Stored items:
────────────────────────────────────────
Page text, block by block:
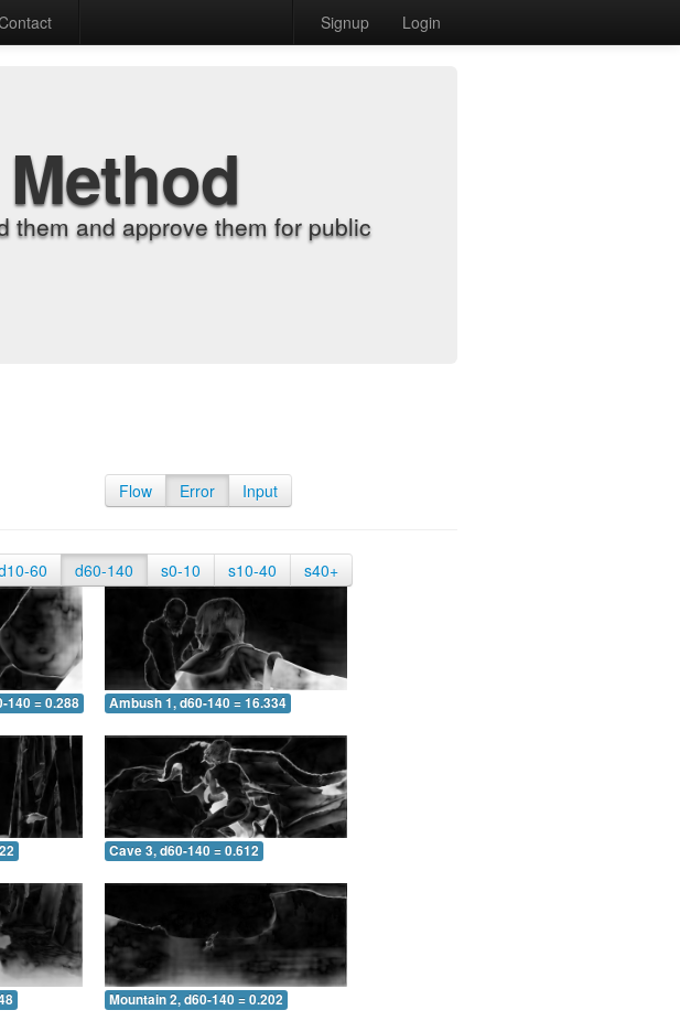
Signup Login
them and approve them for public
Flow Error Input
60 d60-140 s0-10 s10-40 s40+
140 = 0.288 Ambush 1, d60-140 = 16.334
Cave 3, d60-140 = 0.612
Mountain 2, d60-140 = 0.202
────────────────────────────────────────
Every line from the one containing "140 = 0.288 Ambush 1, d60-140 = 16.334" to the close of the records must be reproduced exactly. Include both ends and nothing more.

-- WRITTEN RESPONSE --
140 = 0.288 Ambush 1, d60-140 = 16.334
Cave 3, d60-140 = 0.612
Mountain 2, d60-140 = 0.202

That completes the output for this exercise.